Aim of the exercise: The answer should consist of the records below, repeated exactly, and no pictures.
BEGIN Records shown
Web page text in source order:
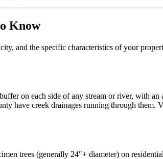
Know
and the specific characteristics of your
on each side of any stream or river, with
have creek drainages running through
trees (generally 24″+ diameter) on
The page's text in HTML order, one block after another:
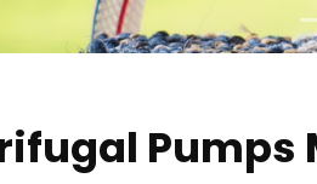
Pumps
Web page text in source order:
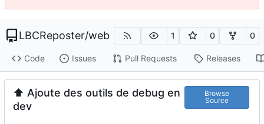
LBCReposter/web 1 0 0
Code Issues Pull Requests Releases
⬆️ Ajoute des outils de debug en
dev
Browse
Source
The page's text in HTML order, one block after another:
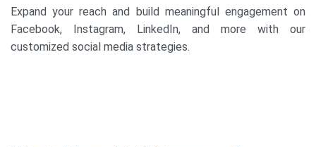
Expand your reach and build meaningful engagement on
Facebook, Instagram, LinkedIn, and more with our
customized social media strategies.
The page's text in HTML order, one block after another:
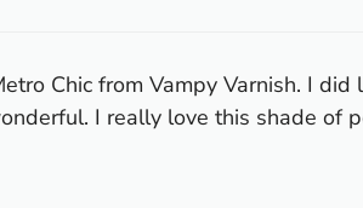
Chic from Vampy Varnish. I
I really love this shade of
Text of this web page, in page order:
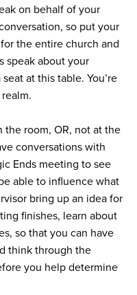
on behalf of your
so put your
the entire church and
speak about your
at this table. You’re
the room, OR, not at the
conversations with
Ends meeting to see
able to influence what
bring up an idea for
finishes, learn about
so that you can have
think through the
you help determine
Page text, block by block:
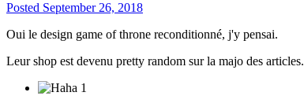
Posted September 26, 2018
Oui le design game of throne reconditionné, j'y pensai.
Leur shop est devenu pretty random sur la majo des articles.
1
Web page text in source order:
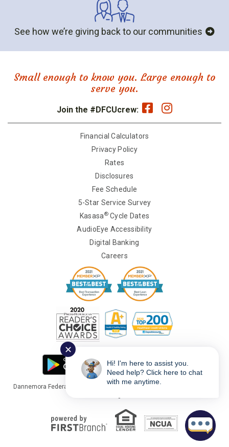
See how we’re giving back to our communities
Small enough to know you. Large enough to
serve you.
Join the #DFCUcrew:
Financial Calculators
Privacy Policy
Rates
Disclosures
Fee Schedule
5-Star Service Survey
Kasasa®Cycle Dates
AudioEye Accessibility
Digital Banking
Careers
Dannemora Federal Credit Union Copyright © 2026 Portions Copyright ©
✕
Hi! I'm here to assist you.
Need help? Click here to chat
with me anytime.
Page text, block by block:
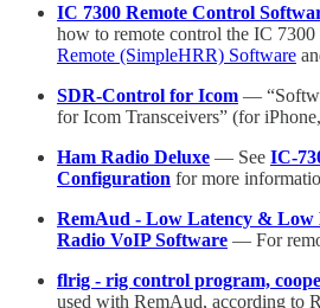
IC 7300 Remote Control
how to remote control the IC
Remote (SimpleHRR) Software
SDR-Control for Icom —
for Icom Transceivers” (for
Ham Radio Deluxe — See IC-
Configuration for more
RemAud - Low Latency &
Radio VoIP Software — For
flrig - rig control program,
used with RemAud, according to
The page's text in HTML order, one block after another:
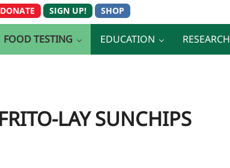
FOOD TESTING EDUCATION RESEARCH
FRITO-LAY SUNCHIPS
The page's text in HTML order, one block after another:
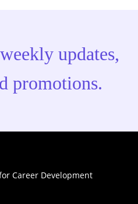
updates,
promotions.
Career Development
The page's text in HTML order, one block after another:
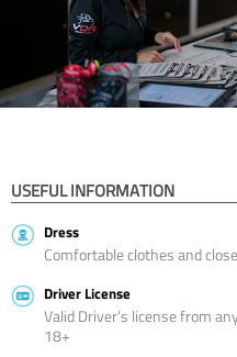
USEFUL INFORMATION
Dress
Comfortable clothes and
Driver License
Valid Driver’s license from
18+
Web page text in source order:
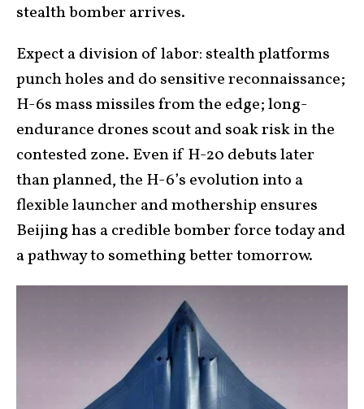
stealth bomber arrives.
Expect a division of labor: stealth platforms
punch holes and do sensitive reconnaissance;
H-6s mass missiles from the edge; long-
endurance drones scout and soak risk in the
contested zone. Even if H-20 debuts later
than planned, the H-6’s evolution into a
flexible launcher and mothership ensures
Beijing has a credible bomber force today and
a pathway to something better tomorrow.
END Records shown
Answer to this exercise:
Web page text in source order:
Know
and the specific characteristics of your
on each side of any stream or river, with
have creek drainages running through
trees (generally 24″+ diameter) on
The page's text in HTML order, one block after another:
Pumps
Web page text in source order:
LBCReposter/web 1 0 0
Code Issues Pull Requests Releases
⬆️ Ajoute des outils de debug en
dev
Browse
Source
The page's text in HTML order, one block after another:
Expand your reach and build meaningful engagement on
Facebook, Instagram, LinkedIn, and more with our
customized social media strategies.
The page's text in HTML order, one block after another:
Chic from Vampy Varnish. I
I really love this shade of
Text of this web page, in page order:
on behalf of your
so put your
the entire church and
speak about your
at this table. You’re
the room, OR, not at the
conversations with
Ends meeting to see
able to influence what
bring up an idea for
finishes, learn about
so that you can have
think through the
you help determine
Page text, block by block:
Posted September 26, 2018
Oui le design game of throne reconditionné, j'y pensai.
Leur shop est devenu pretty random sur la majo des articles.
1
Web page text in source order:
See how we’re giving back to our communities
Small enough to know you. Large enough to
serve you.
Join the #DFCUcrew:
Financial Calculators
Privacy Policy
Rates
Disclosures
Fee Schedule
5-Star Service Survey
Kasasa®Cycle Dates
AudioEye Accessibility
Digital Banking
Careers
Dannemora Federal Credit Union Copyright © 2026 Portions Copyright ©
✕
Hi! I'm here to assist you.
Need help? Click here to chat
with me anytime.
Page text, block by block:
IC 7300 Remote Control
how to remote control the IC
Remote (SimpleHRR) Software
SDR-Control for Icom —
for Icom Transceivers” (for
Ham Radio Deluxe — See IC-
Configuration for more
RemAud - Low Latency &
Radio VoIP Software — For
flrig - rig control program,
used with RemAud, according to
The page's text in HTML order, one block after another:
FOOD TESTING EDUCATION RESEARCH
FRITO-LAY SUNCHIPS
The page's text in HTML order, one block after another:
updates,
promotions.
Career Development
The page's text in HTML order, one block after another:
USEFUL INFORMATION
Dress
Comfortable clothes and
Driver License
Valid Driver’s license from
18+
Web page text in source order:
stealth bomber arrives.
Expect a division of labor: stealth platforms
punch holes and do sensitive reconnaissance;
H-6s mass missiles from the edge; long-
endurance drones scout and soak risk in the
contested zone. Even if H-20 debuts later
than planned, the H-6’s evolution into a
flexible launcher and mothership ensures
Beijing has a credible bomber force today and
a pathway to something better tomorrow.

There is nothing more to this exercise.